Myasthenia Gravis ve Beslenme

Bağışıklık sistemini destekleyen bir diyet, duruma nazaran semptomların azaltılmasına yardımcı olabilir ve remisyonları teşvik edebilir.
Weil, ziyanlı otoimmün karşılığı teşvik edebilecek barsak iltihabını tetikleyen besinleri kesmeyi önerir. İnflamasyona katkıda bulunan besinler, hayvansal proteinler, trans yağlı besinler, mısır, ayçiçeği ve aspir yağı üzere çoklu doymamış yağlar, beyaz unlu besinler ve sofra şekeri, kurabiye ve şeker üzere yüksek besinlerdir. Protein alımını, toplam kalori alımının% 10’undan daha azına ve fasulye, fındık, baklagiller ve soya üzere hayvansal olmayan kaynaklara odaklanmasını öneriyor.

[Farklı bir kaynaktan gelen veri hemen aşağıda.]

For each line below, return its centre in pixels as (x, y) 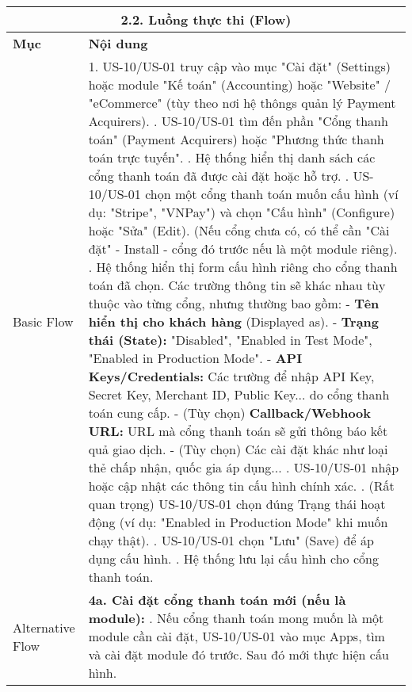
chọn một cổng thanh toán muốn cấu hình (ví (272, 194)
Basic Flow (43, 321)
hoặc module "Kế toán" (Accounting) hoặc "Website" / (239, 84)
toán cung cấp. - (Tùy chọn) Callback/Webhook (230, 413)
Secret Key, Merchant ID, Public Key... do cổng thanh (239, 394)
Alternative (44, 627)
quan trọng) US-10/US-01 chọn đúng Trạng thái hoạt (237, 504)
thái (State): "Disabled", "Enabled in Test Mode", (230, 340)
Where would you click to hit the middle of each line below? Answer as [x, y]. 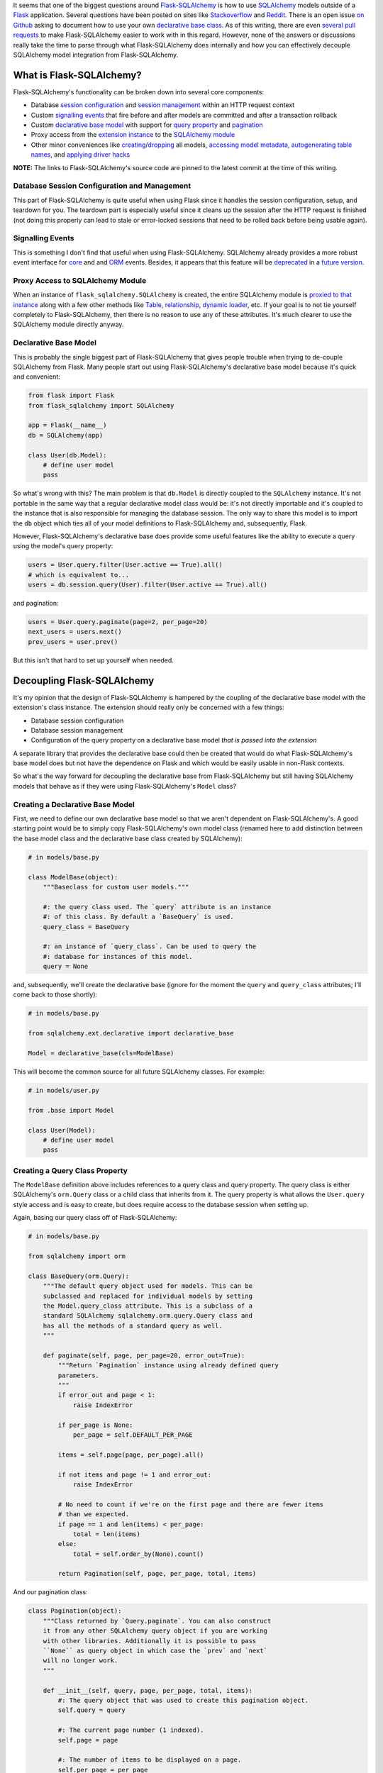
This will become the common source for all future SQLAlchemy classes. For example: [139, 1072]
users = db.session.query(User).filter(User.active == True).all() [148, 585]
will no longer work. [81, 1661]
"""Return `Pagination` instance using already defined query [168, 1366]
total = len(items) [107, 1534]
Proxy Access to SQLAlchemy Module [80, 280]
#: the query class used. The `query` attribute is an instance [157, 907]
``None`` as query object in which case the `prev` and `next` [155, 1651]
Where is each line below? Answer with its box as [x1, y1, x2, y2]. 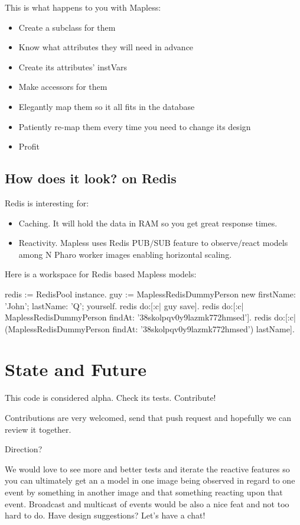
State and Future [5, 357, 147, 381]
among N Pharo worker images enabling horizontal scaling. [18, 248, 232, 260]
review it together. [5, 423, 71, 435]
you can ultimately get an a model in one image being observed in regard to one [5, 474, 295, 487]
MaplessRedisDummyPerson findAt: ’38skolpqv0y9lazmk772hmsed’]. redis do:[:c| [5, 311, 296, 323]
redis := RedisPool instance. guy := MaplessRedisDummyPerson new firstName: [5, 287, 296, 300]
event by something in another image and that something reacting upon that [5, 485, 283, 498]
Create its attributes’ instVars [18, 60, 128, 73]
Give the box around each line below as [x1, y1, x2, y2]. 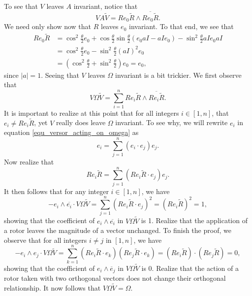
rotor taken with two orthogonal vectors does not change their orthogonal [4, 273, 226, 283]
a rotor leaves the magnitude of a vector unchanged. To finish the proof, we [4, 225, 231, 235]
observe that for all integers [4, 234, 87, 245]
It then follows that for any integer [4, 186, 109, 196]
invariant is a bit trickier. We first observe [115, 69, 242, 80]
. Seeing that [41, 69, 79, 80]
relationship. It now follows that [4, 283, 101, 293]
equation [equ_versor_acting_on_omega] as [4, 127, 139, 137]

Süt eserleri bağışıklık sistemini tahrip edebilir ve azaltılmalıdır.

İnflamasyon otoimmün karşılığı tetikleyebileceğinden, Barsak iltihaplanmasını kolaylaştıran besinler yenilmemesi, enfeksiyonu daha da kötüleştiren yiyeceklerden kaçınılması gerekir. Güzel seçimler ortasında zeytinyağı ve kanola yağı ve yağlı balıklar, ceviz ve keten tohumu üzere omega-3 yağ asitleri bakımından güçlü besinlerde bulunan düzgün yağlar bulunur. Taze meyve ve sebzeler yenmelidir, bunlar en varlıklı antioksidan kaynakları olup hücre hasarını ve iltihaplanmayı önleyen ve sağlıklı bir bağışıklık sistemini teşvik eden besinlerdir.

POTASYUMUN ÖNEMİ

Düşük potasyum düzeyleri yorgunluğa neden olabilir.Vücutta kâfi ölçüde depo bulunmasını sağlamak için varlıklı potasyumlu besinler tüketilmelidir.

Potasyum bakımından varlıklı besinler ortasında muz, az yağlı keçi sütü, tavuk ve hindi üzere yağsız etler, balıklar ve çok çeşitli meyve ve sebzeler tüketilmelidir.

Australian Myasthenic Association, bu duruma eşlik eden yorgunluğu azaltmak için üç büyük öğün yerine gün boyunca daha küçük porsiyonlara bölünmüş öğünler yenmelidir demektedir.. Boğazında kalacak kılçıklı besinlerden kaçınılmalıdır.Sıcak yemeklerden çok ılık yemekler tercih edilmelidir.Dil kaslarındaki gevşekliği önler. Yutma zahmetinin şiddetlenmesini önlemek için alkol, baharatlı yiyecekler, limon ve sodalı sudan uzak durulmalıdır.

DAMAR İLTİHABI(VASKÜLİT)
Bu hastalıkta kan damarları bağışıklık sisteminin amacı hâline gelir.

Vaskülitte Beslenme

Beslenme tedavisine dair kanıtlanmış bir çalışma yoktur.Kortikosteroidlerin kilo denetimi üzerine olumsuz tesirlerinden ötürü yağ,tuz ve şeker kısıtlanmalı,sağlıklı beslenme planı oluşturulmalıdır.